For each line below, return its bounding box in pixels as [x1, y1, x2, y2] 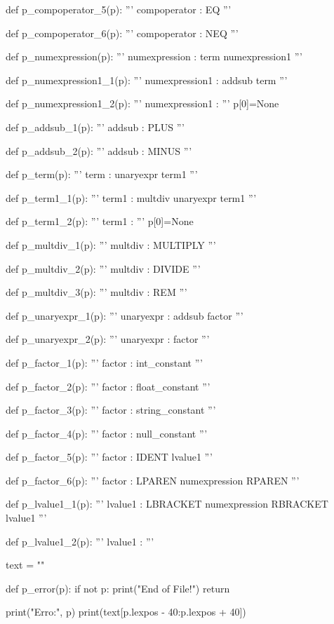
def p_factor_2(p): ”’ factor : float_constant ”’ [6, 379, 211, 393]
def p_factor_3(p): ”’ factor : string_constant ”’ [6, 402, 216, 417]
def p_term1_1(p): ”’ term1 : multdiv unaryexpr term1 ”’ [6, 190, 257, 205]
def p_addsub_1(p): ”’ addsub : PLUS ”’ [6, 119, 185, 134]
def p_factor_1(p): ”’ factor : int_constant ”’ [6, 355, 203, 369]
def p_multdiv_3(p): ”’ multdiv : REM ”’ [6, 285, 187, 299]
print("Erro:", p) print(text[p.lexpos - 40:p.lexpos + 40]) [6, 604, 246, 619]
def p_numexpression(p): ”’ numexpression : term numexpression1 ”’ [6, 49, 302, 64]
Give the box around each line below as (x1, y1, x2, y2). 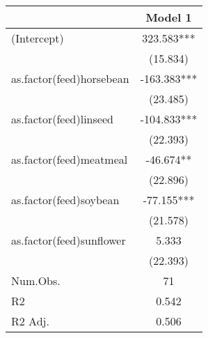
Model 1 (145, 9, 192, 25)
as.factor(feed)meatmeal (11, 151, 128, 167)
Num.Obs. (11, 272, 61, 289)
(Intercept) (11, 30, 64, 46)
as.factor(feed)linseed (11, 111, 113, 127)
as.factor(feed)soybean (11, 192, 120, 208)
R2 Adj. (11, 313, 49, 329)
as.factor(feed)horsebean (11, 70, 129, 86)
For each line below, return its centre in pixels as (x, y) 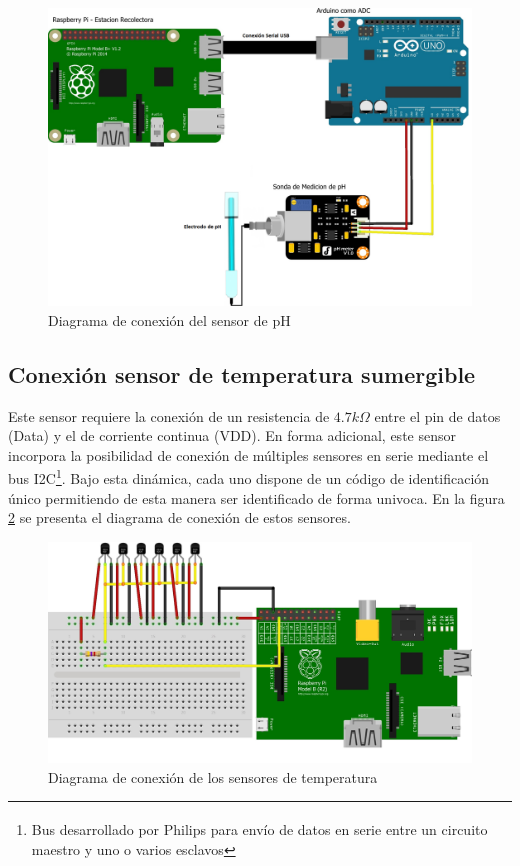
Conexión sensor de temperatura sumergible (242, 373)
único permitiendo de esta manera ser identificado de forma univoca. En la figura (256, 497)
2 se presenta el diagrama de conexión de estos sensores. (179, 517)
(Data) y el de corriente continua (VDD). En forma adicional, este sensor (232, 435)
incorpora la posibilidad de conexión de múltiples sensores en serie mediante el (248, 454)
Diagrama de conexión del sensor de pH (169, 319)
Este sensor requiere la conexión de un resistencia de (169, 415)
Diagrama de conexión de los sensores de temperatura (213, 776)
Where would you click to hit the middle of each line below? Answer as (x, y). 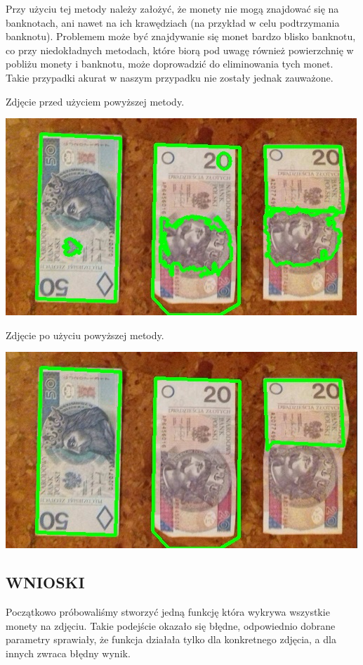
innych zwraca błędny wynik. (68, 653)
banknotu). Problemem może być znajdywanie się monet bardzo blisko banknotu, (181, 36)
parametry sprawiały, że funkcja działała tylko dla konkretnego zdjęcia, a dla (171, 639)
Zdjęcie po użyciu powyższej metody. (85, 335)
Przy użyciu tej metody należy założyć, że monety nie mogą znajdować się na (172, 8)
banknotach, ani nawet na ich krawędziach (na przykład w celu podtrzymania (173, 22)
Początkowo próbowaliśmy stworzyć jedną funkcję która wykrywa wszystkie (168, 612)
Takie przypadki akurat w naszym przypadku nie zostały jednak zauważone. (170, 77)

ABOUT THIS TASK: Among the lines above, which ones include the word "sensores"? Copy them.

EXERCISE ANSWER:
2 se presenta el diagrama de conexión de estos sensores. (179, 517)
incorpora la posibilidad de conexión de múltiples sensores en serie mediante el (248, 454)
Diagrama de conexión de los sensores de temperatura (213, 776)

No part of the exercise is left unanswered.